LoRA-ready Image Editing & Generation
- qwen-image/edit-plus-lora
Advanced image editing model with LoRA support, enabling precise style transfer, character customization, and high-fidelity local edits driven by text prompts.
- qwen-image/edit-lora
Lightweight edit model for LoRA-based style and character control, ideal for quick retouching, outfit changes, and consistent persona updates.
- qwen-image/text-to-image-lora
LoRA-enabled text-to-image generation that supports custom styles and characters while keeping strong prompt adherence and clean composition.
- jib-mix-qwen-image/text-to-image-lora
Mixed-style LoRA T2I model tuned for vivid anime and illustration aesthetics, combining sharp linework with rich color and expressive characters.
- qwen-image-lora-trainer
Training endpoint for building your own Qwen Image LoRA adapters from reference images, enabling personalized styles and characters across all LoRA-capable Qwen models.
Base Image Editing
- qwen-image/edit-plus
Enhanced image editing model for high-quality global and local edits, improving lighting, realism, and detail while preserving subject identity.
- qwen-image/edit
General-purpose edit model for everyday photo and artwork adjustments—ideal for quick fixes, background tweaks, and light retouching.
Base Text-to-Image Generation
- qwen-image/text-to-image
Core T2I model that generates clean, realistic images from text prompts, suitable for product shots, portraits, and general creative use.

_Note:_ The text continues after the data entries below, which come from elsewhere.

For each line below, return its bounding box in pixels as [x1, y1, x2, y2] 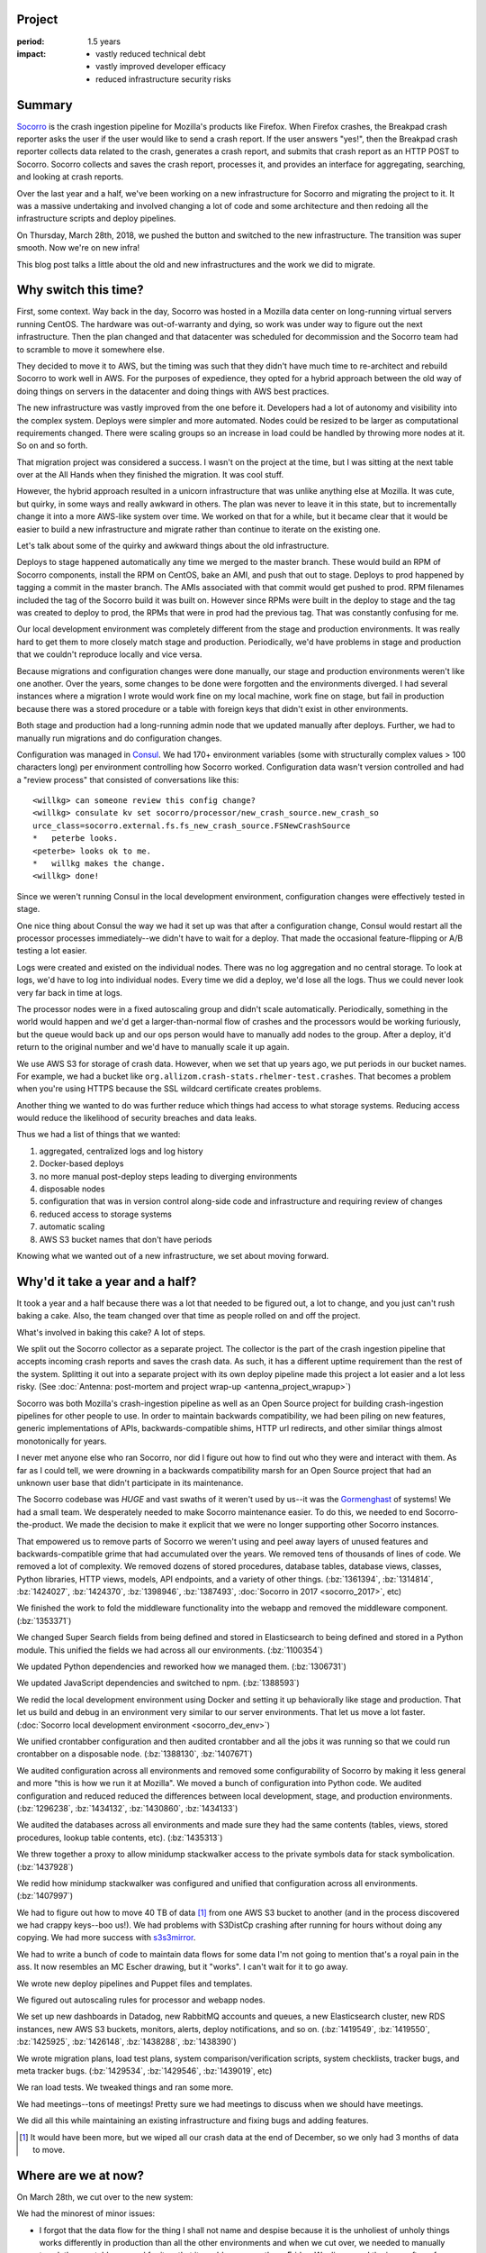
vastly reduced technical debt [95, 48, 206, 59]
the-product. [16, 1519, 64, 1530]
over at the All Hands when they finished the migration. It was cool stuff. [16, 470, 283, 480]
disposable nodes [39, 1183, 105, 1194]
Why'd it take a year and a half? [16, 1273, 197, 1289]
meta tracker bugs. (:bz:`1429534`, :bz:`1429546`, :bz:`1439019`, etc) [16, 2065, 273, 2076]
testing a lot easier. [16, 945, 87, 956]
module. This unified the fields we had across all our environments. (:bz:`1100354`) [16, 1645, 323, 1656]
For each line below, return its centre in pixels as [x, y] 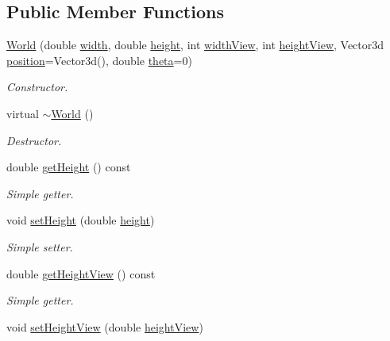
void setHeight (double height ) [81, 220]
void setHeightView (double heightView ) [105, 326]
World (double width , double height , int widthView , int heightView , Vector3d [195, 45]
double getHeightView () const [81, 273]
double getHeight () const [69, 167]
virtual [23, 113]
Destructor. [34, 140]
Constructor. [37, 87]
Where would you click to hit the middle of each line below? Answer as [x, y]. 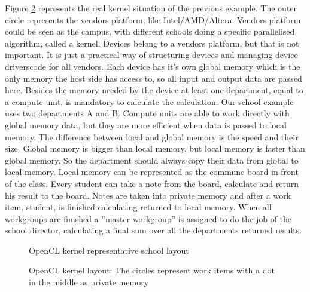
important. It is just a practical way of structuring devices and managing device [151, 55]
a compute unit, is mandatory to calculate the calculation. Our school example [149, 101]
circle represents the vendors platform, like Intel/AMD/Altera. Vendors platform [153, 19]
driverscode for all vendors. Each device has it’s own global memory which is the [153, 66]
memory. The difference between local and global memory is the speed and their [152, 136]
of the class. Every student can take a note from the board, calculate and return [152, 183]
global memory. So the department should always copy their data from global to [152, 160]
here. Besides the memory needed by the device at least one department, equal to [154, 90]
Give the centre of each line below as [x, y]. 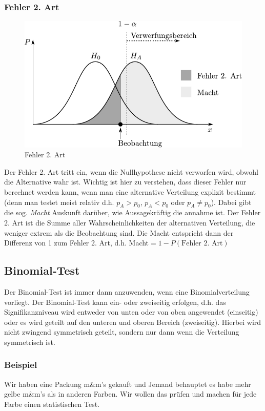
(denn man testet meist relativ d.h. [59, 202]
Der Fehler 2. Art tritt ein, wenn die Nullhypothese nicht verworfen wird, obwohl [131, 171]
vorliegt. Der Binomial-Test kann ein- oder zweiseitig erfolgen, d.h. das [115, 302]
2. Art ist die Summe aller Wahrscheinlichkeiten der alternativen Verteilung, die [130, 222]
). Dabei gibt [231, 202]
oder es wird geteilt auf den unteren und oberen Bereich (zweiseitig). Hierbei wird [133, 322]
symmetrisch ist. [30, 342]
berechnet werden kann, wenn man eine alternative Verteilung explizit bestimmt [130, 192]
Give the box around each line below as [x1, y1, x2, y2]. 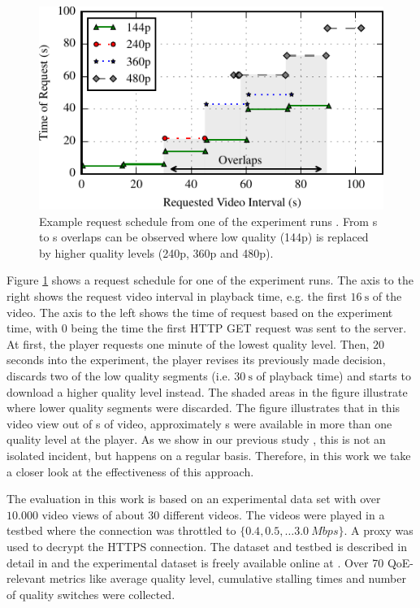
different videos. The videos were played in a [162, 506, 385, 523]
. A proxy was [344, 522, 414, 539]
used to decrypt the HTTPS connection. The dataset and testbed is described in [6, 537, 407, 554]
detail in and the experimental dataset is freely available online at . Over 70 [6, 554, 384, 571]
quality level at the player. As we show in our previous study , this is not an [6, 431, 386, 448]
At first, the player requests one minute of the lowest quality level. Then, [6, 335, 370, 352]
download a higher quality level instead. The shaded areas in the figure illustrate [6, 383, 408, 400]
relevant [6, 570, 46, 587]
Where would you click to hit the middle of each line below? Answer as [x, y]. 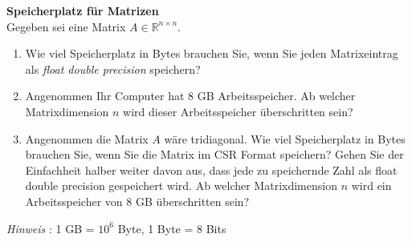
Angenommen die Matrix [87, 138]
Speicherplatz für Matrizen [83, 10]
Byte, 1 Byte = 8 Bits [172, 228]
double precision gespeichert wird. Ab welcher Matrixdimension [181, 186]
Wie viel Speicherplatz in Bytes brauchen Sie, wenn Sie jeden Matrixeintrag [212, 53]
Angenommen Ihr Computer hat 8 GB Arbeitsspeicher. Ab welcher [190, 96]
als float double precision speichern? [113, 69]
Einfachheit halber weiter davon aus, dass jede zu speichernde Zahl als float [211, 169]
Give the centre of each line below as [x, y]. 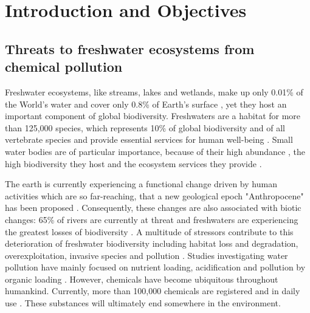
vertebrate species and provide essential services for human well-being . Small [149, 139]
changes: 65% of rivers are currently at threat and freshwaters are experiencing [152, 219]
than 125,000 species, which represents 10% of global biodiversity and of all [145, 127]
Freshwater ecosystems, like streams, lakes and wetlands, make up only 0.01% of [154, 91]
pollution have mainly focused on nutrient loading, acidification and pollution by [155, 267]
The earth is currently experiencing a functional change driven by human [141, 184]
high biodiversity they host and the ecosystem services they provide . [133, 163]
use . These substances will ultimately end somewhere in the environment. [143, 303]
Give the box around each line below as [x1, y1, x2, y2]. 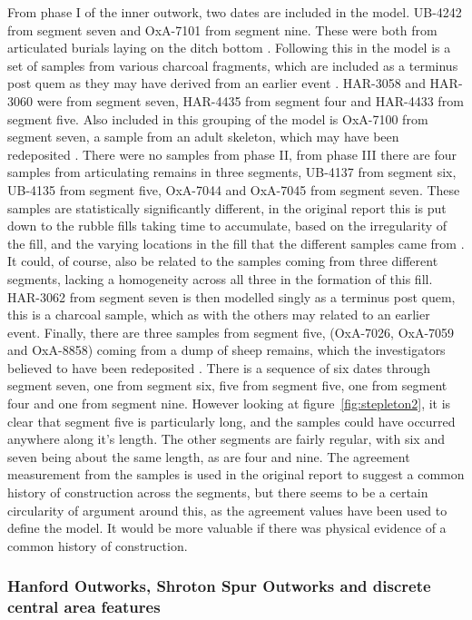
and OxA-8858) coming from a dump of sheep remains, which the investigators [7, 340, 446, 359]
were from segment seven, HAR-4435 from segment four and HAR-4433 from [36, 91, 464, 110]
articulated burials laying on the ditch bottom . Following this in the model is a [7, 38, 451, 57]
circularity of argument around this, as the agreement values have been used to [7, 500, 447, 519]
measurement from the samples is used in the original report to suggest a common [7, 465, 465, 484]
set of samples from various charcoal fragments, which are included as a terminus [7, 55, 458, 74]
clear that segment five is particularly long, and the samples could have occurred [7, 411, 456, 430]
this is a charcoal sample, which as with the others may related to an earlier [7, 305, 430, 324]
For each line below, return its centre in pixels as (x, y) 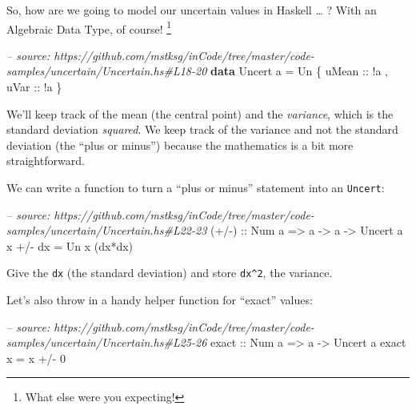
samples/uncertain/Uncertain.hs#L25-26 (107, 342)
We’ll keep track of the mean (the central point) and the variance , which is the (200, 113)
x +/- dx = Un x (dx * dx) (70, 245)
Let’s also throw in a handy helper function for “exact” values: (160, 300)
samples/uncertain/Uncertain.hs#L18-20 (107, 71)
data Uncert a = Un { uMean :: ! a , (299, 71)
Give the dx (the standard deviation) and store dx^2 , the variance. (170, 273)
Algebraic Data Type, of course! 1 (89, 27)
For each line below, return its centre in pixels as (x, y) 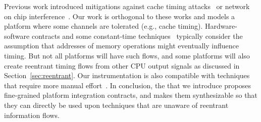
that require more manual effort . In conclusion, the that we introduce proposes (127, 85)
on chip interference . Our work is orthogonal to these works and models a (120, 16)
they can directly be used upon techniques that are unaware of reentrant (116, 105)
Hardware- (221, 26)
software (17, 36)
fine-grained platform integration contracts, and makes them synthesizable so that (131, 95)
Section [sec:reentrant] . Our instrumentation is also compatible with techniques (127, 75)
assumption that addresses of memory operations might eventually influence (121, 46)
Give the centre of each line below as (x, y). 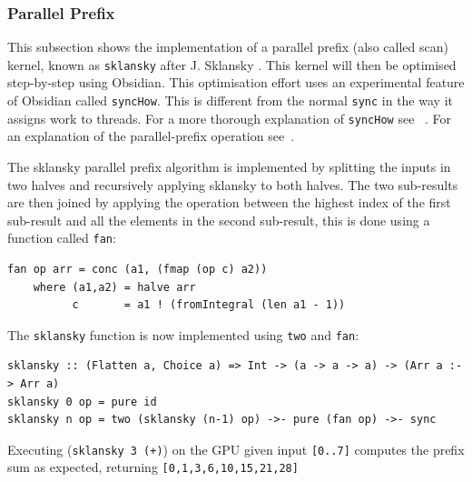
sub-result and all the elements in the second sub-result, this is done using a (219, 220)
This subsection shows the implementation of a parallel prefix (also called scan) (228, 47)
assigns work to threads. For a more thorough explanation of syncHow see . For (230, 118)
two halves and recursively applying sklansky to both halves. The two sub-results (233, 184)
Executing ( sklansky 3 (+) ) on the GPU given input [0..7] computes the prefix (236, 449)
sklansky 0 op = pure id (82, 402)
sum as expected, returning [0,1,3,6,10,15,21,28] (153, 467)
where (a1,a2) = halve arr (114, 287)
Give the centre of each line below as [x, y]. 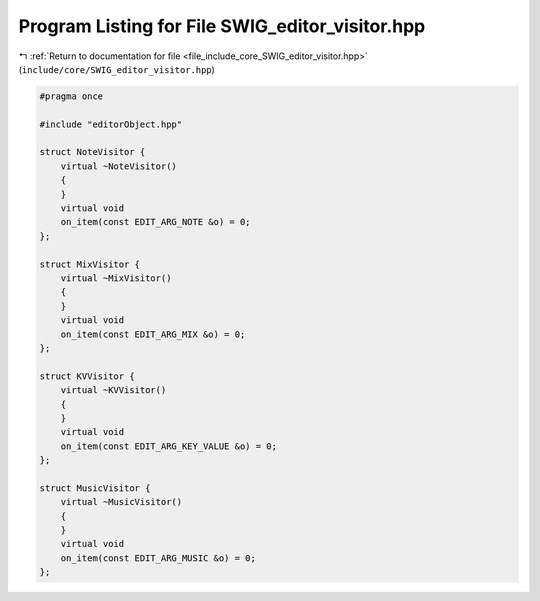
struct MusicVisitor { [95, 488]
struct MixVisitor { [89, 264]
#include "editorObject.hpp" [111, 124]
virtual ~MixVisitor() [116, 278]
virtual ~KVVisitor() [113, 390]
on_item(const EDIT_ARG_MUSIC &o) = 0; [158, 558]
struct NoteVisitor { [92, 152]
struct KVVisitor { [87, 376]
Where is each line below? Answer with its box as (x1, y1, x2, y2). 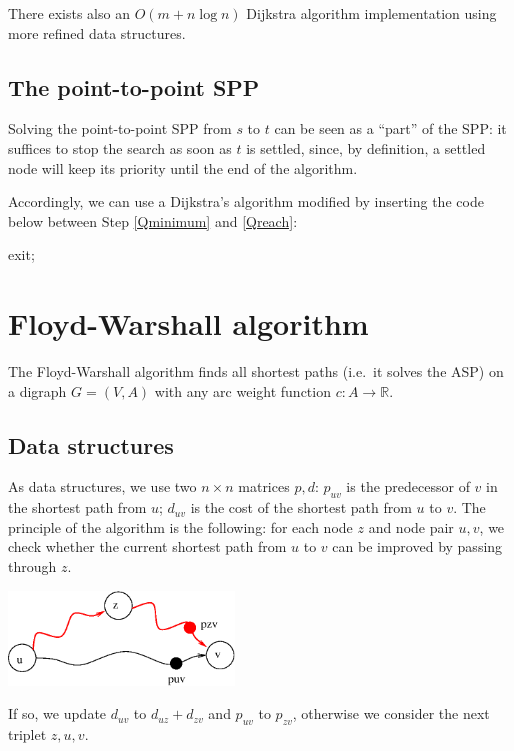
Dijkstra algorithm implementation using (246, 3, 497, 23)
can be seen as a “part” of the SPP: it (274, 118, 507, 139)
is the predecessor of (346, 476, 470, 497)
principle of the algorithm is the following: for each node (8, 516, 353, 537)
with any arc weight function (154, 380, 331, 401)
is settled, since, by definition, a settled (246, 137, 486, 158)
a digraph (8, 380, 67, 401)
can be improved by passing (332, 536, 503, 557)
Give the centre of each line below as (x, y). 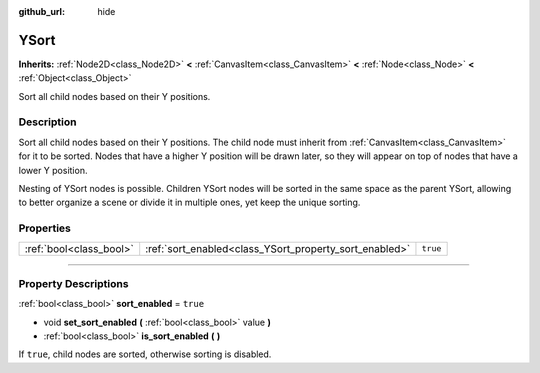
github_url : (41, 11)
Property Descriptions (73, 283)
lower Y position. (53, 170)
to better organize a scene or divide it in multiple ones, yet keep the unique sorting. (189, 202)
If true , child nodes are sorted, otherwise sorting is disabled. (145, 354)
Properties (45, 228)
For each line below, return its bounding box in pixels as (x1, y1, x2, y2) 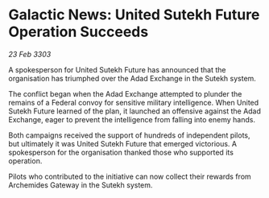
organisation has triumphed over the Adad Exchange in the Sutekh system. (8, 73, 256, 83)
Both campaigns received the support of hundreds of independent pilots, (8, 130, 251, 140)
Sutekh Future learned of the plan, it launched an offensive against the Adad (8, 106, 262, 116)
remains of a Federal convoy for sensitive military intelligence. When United (8, 97, 259, 107)
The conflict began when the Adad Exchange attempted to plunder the (8, 89, 242, 98)
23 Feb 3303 (8, 49, 52, 59)
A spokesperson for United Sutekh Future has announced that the (8, 64, 227, 74)
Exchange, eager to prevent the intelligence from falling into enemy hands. (8, 114, 256, 124)
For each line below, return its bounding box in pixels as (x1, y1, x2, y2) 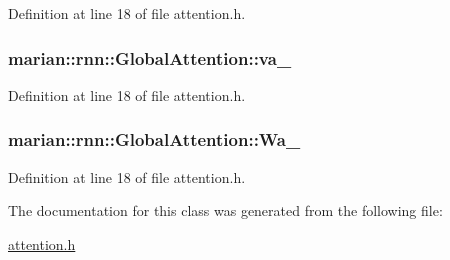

- jib-mix-qwen-image/text-to-image
Stylized T2I variant blending anime and illustration styles, producing vibrant, character-focused art with strong visual appeal.
Utilities & Audio
- qwen-image/translate
Image translation utility that reads charts, UI screenshots, and text-heavy graphics, then outputs translated content while preserving layout semantics.
- qwen3-tts-flash
Fast text-to-speech model for natural-sounding voice previews, optimized for low latency in assistants, demos, and real-time applications.